Таким образом, Террор был и осужден, и вытеснен в прошлое; напоминания о связанных с ним печальных событиях шли рука об руку с призывами их забыть. Он не был ни подлинной «эпохой» в истории Революции, ни системой власти. Это лишь последовательность разнородных и отдельных событий, каждое из которых необходимо рассматривать в отрыве от остальных, если возникает желание понять его причины, а в особенности — породившие его обстоятельства. Таким образом, ошибки будут отделены от преступлений, кипение страстей — от преступных намерений, и можно будет нащупать верное соотношение частей в едином целом. Однако был ли этот анализ необходим и полезен для дела Революции? Не требовал ли он никогда не оглядываться назад? Текст Ленде изобилует метафорами, превращающимися в перифразы, когда тот касается особенно щекотливых сюжетов, таких, как Террор и люди, претворявшие его в жизнь. «Чтобы спасти корабль, застигнутый бурей, кормчий доверяется своей смелости и своим умениям, которые опасность обостряет и делает более полезными. Если ему удается благополучно привести корабль в порт, у него не требуют отчета о его действиях, не выясняют, следовал ли он инструкциям. Когда приходится метать молнии столь часто, можно ли ожидать, что они всегда будут попадать в правильную цель и не отклонятся от заданного направления» [33].
«Система Террора». Выражение «система Террора» было использовано Барером на следующий день после казни Робеспьера, однако рассматривать Террор именно как систему предложил месяцем позже Тальен в своей речи 11 фрюктидора. Прежде всего следует подчеркнуть двойной смысл этой речи: Тальен углубился в абстрактный и философский анализ Террора, однако никого в Конвенте это не обмануло — все увидели в ней лишь политический маневр. Никто не принял всерьез Тальена-«философа» (когда он окончил свою речь, ему тут же иронически заметили: «Без сомнения, следует благословить философию, изучение которой делает людей лучше и справедливее, однако хочу напомнить, что тот, кто высказывается сейчас с этой трибуны против системы Террора, некогда расхваливал с той же самой трибуны ее полезность»). В самом деле, Тальен, ставший одним из творцов 9 термидора, был олицетворением коррумпированного представителя в миссии; находясь в Бордо, окруженный настоящим двором, он не колебался, ни отправляя на гильотину «заговорщиков», ни в особенности позволяя «подозрительным» выкупить свою жизнь или свободу. После того как его отозвали в Париж, он безуспешно пытался вернуть себе расположение Робеспьера: «Неподкупный» не скрывал своего презрения к тем, кто, по его мнению, компрометировал Террор. После свержения «тирана» Тальен сделался образцовым «флюгером», политическим перебежчиком — весьма характерным элементом термидорианского политического пейзажа. Отныне он оказался в первых рядах тех, кто требовал «поставить правосудие в порядок дня» и провести показательную расправу с «террористами». В его салоне, где царствовала Кабаррюс (освобожденная им из тюрьмы после 9 термидора), беспрестанно плелись политические интриги. Хотя его речь 11 фрюктидора и была оценена современниками как политический маневр, завуалированный философскими рассуждениями, его размышления о Терроре заслуживают нашего внимания. Пусть они порой нечетки, тем не менее это достаточно ценная попытка анализа и замечательное свидетельство о Терроре. Тальен прекрасно знал его изнутри: перед тем как стать одной из его потенциальных жертв, он был одним из его творцов.
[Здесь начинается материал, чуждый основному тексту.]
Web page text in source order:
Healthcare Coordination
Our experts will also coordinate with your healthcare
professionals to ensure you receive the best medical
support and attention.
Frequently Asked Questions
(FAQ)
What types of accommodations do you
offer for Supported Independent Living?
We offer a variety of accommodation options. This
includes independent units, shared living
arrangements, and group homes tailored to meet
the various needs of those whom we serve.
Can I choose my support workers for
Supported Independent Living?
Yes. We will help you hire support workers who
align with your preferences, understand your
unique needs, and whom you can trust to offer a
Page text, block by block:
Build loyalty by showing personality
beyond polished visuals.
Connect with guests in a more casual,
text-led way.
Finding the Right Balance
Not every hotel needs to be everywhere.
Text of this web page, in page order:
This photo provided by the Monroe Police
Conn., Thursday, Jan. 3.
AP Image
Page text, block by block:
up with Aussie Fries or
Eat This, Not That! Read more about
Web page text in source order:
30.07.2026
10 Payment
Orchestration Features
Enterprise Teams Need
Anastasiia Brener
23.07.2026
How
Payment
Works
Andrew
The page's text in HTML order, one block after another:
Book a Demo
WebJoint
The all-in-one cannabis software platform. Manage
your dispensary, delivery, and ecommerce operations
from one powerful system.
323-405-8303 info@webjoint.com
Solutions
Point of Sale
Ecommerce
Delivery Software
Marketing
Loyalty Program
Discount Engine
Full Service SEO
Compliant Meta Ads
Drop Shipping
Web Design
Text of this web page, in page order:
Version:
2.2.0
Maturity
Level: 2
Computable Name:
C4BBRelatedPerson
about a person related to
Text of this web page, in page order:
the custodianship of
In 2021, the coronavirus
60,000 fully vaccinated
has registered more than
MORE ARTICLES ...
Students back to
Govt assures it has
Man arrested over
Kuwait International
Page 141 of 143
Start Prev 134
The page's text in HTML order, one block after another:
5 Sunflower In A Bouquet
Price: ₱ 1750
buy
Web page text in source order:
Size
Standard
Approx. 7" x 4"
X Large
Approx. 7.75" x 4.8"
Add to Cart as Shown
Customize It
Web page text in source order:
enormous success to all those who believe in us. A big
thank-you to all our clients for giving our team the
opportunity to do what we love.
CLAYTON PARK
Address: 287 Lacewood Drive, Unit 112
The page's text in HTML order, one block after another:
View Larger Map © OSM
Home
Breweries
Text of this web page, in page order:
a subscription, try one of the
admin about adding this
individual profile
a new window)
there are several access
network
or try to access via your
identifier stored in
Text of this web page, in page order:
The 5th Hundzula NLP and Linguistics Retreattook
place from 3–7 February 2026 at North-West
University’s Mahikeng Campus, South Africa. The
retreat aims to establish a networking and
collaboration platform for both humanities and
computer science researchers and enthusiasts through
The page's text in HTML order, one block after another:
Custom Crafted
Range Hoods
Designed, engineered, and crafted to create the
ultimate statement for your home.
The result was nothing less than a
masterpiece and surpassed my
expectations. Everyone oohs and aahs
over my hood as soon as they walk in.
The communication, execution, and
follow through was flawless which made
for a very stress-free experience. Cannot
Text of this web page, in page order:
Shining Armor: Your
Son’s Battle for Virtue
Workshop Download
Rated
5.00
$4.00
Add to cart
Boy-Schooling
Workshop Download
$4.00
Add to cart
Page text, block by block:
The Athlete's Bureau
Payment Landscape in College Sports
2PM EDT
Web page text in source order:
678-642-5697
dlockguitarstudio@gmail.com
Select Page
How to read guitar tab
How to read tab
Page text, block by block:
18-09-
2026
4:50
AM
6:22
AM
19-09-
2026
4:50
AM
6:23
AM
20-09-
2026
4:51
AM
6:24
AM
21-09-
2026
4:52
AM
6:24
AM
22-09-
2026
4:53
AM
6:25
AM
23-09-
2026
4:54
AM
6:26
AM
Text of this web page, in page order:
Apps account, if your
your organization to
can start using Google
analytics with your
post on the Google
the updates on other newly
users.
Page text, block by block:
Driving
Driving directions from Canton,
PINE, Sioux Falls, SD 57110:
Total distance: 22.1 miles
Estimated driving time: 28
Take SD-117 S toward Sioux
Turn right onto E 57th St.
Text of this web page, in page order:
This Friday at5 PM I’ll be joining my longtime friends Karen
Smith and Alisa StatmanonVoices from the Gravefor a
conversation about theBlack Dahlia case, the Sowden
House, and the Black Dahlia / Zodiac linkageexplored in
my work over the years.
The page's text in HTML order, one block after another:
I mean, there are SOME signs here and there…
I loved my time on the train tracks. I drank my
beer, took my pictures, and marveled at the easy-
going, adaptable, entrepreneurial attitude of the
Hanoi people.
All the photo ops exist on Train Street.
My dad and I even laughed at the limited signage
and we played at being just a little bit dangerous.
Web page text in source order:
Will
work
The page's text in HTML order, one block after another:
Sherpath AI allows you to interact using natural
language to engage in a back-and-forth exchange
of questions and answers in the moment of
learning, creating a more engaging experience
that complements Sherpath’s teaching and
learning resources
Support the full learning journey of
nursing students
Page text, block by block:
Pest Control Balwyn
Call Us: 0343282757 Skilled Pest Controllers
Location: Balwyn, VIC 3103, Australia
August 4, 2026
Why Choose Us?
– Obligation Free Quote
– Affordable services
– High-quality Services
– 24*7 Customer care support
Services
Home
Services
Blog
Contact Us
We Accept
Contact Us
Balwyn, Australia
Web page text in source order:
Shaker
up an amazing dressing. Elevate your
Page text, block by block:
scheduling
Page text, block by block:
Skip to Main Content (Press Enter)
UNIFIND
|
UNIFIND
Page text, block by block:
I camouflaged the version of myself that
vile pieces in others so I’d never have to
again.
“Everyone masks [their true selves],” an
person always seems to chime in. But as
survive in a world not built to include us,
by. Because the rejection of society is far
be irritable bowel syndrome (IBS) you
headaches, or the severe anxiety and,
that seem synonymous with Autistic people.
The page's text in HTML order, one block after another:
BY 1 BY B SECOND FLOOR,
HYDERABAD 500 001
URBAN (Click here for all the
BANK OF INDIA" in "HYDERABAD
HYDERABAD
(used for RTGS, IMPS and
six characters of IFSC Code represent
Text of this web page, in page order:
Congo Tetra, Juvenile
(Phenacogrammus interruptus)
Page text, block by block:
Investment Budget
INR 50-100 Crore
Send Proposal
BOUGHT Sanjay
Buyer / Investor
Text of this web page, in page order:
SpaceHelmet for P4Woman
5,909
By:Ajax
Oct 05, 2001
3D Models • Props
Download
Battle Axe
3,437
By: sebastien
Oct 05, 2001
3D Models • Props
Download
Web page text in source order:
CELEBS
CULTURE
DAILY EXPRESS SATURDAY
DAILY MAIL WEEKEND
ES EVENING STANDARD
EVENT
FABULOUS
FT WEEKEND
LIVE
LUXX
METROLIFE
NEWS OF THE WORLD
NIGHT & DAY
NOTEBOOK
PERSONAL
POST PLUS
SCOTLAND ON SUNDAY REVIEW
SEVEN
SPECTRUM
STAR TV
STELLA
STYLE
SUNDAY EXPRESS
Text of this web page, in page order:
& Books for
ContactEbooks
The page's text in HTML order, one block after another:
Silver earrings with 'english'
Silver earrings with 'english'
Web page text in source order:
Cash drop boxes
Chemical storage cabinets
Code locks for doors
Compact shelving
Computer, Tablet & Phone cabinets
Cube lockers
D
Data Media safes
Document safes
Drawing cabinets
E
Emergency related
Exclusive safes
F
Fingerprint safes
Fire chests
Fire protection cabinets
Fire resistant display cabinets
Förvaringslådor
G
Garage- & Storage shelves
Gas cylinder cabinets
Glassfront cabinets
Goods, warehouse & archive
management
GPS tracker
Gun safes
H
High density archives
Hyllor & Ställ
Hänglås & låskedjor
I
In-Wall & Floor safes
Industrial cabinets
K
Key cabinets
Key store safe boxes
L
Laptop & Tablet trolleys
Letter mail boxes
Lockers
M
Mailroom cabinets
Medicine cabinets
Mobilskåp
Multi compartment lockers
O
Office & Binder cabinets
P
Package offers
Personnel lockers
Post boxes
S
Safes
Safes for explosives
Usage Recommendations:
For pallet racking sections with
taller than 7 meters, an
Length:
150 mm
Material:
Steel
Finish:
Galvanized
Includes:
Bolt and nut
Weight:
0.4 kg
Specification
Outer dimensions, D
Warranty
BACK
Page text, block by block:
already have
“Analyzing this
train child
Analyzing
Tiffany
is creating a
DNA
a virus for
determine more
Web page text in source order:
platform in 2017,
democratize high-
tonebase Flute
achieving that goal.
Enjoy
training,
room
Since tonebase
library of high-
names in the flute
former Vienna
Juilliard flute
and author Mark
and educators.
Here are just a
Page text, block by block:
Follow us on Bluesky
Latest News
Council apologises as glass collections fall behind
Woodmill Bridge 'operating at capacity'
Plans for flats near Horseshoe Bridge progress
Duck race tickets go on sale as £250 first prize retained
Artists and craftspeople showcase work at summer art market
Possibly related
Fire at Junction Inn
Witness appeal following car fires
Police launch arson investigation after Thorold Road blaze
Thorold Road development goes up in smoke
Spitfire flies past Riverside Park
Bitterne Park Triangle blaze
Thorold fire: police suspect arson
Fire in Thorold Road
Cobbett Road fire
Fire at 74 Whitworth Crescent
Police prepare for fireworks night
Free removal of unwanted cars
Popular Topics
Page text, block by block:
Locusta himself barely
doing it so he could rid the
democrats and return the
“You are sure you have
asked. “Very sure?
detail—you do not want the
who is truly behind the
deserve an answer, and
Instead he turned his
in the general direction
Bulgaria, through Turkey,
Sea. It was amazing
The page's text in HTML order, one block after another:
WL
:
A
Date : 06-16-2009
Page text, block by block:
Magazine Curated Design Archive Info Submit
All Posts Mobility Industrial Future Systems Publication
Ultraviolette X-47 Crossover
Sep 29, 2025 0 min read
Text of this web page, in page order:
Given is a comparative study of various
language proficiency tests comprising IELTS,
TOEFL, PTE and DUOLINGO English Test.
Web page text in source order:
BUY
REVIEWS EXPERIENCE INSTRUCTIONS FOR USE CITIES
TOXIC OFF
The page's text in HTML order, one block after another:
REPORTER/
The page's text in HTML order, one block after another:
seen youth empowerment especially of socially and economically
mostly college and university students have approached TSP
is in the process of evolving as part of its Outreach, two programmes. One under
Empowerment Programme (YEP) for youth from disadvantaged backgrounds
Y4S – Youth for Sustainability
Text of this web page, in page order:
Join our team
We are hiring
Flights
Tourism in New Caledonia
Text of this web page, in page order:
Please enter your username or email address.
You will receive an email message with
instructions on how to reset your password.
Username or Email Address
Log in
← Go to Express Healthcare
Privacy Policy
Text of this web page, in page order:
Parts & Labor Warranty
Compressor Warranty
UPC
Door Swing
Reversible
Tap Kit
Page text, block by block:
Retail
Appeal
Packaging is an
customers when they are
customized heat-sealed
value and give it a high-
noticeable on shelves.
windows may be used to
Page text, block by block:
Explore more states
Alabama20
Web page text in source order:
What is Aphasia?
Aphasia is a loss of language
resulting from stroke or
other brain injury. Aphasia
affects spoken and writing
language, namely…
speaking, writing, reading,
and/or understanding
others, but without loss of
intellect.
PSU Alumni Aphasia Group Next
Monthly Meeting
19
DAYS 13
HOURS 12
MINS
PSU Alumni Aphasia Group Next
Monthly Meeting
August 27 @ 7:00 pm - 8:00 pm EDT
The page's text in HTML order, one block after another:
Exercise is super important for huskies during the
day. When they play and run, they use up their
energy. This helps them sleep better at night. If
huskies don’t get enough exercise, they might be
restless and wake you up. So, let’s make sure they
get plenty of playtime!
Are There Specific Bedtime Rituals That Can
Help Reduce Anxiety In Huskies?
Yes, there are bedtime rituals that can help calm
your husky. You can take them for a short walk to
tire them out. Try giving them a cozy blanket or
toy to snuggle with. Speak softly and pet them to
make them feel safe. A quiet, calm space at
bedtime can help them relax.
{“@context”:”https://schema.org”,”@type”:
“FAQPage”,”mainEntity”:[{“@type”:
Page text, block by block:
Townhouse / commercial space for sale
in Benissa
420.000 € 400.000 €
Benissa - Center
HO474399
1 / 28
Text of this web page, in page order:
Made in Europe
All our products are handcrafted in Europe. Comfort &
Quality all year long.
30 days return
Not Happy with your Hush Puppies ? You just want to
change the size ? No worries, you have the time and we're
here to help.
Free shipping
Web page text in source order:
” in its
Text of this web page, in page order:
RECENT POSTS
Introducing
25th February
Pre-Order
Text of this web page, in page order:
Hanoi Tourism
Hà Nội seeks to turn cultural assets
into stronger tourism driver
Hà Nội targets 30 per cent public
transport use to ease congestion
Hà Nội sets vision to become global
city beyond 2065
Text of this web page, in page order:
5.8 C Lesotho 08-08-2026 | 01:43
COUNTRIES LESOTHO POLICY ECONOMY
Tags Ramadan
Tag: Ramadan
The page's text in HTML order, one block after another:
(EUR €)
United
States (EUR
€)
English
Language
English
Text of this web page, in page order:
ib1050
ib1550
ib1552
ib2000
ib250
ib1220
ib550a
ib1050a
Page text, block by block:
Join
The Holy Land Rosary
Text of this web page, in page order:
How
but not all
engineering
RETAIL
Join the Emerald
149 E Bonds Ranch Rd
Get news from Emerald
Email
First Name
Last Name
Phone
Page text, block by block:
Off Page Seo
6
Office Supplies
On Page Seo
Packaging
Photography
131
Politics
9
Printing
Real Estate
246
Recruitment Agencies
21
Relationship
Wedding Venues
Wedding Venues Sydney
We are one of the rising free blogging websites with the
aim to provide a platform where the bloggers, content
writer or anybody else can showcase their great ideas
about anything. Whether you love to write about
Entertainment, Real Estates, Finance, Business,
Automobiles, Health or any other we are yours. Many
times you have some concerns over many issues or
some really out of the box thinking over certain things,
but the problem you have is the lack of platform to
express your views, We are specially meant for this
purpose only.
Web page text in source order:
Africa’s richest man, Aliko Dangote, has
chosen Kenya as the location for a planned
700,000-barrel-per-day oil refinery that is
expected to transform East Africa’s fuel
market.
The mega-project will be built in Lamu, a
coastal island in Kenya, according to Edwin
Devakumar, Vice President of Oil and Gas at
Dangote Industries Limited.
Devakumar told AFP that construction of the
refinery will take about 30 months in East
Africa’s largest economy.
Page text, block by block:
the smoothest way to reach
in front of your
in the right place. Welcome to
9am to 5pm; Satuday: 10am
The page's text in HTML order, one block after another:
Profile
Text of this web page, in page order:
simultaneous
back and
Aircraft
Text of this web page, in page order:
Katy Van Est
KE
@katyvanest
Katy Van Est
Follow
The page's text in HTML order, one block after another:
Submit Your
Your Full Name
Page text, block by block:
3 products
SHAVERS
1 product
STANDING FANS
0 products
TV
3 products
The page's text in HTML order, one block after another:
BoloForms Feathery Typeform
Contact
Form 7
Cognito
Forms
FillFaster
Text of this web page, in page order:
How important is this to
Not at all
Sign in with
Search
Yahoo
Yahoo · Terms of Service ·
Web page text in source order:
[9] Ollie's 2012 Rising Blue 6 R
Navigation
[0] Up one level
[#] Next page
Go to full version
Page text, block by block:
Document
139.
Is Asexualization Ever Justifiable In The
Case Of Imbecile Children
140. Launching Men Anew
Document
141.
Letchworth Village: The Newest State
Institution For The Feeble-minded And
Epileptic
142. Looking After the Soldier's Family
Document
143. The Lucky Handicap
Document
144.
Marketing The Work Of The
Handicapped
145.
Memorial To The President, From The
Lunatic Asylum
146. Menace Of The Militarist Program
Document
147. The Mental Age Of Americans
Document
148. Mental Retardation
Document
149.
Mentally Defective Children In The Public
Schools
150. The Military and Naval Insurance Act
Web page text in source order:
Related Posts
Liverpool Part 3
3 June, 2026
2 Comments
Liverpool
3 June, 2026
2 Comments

По мысли Тальена, Террор представлял собой систему власти («систему, воплощенную в жизнь Робеспьером»), а не череду кошмарных событий. Проанализировать эту систему означало понять ее связь с революционным порядком управления, со страхом, который она порождала и на который опиралась, и, наконец, с насаждаемой ею динамикой репрессий.
Таким образом, главная проблема состояла в том, чтобы четко вычленить то, «что относится к Революции, но не становится тиранией», и «ясно определить, что следует понимать под революционным правительством... Следует ли понимать под революционным правительством правительство, подходящее для того, чтобы завершить Революцию, или же действующее, как сама Революция». Если не разделять два эти значения, возникает риск извратить саму Революцию. Революция — «это движение, возносящее наверх то, что было внизу»; таким образом, Французская революция свергла монархию и восстановила суверенитет народа. Однако это неминуемо приводило к началу открытой войны против тирании, борьбы, которая «превратила всех граждан в солдат, а всю страну — в поле битвы». Несмотря на насилие, «революционный акт» не был беззаконным, поскольку представлял собой битву, в которой «народ мог действовать лишь на стороне свободы». Совершенно иначе обстояло дело с учреждением правительства, которое должно было завершить Революцию; ни под каким видом оно не могло «продолжать рассматривать Францию как поле битвы».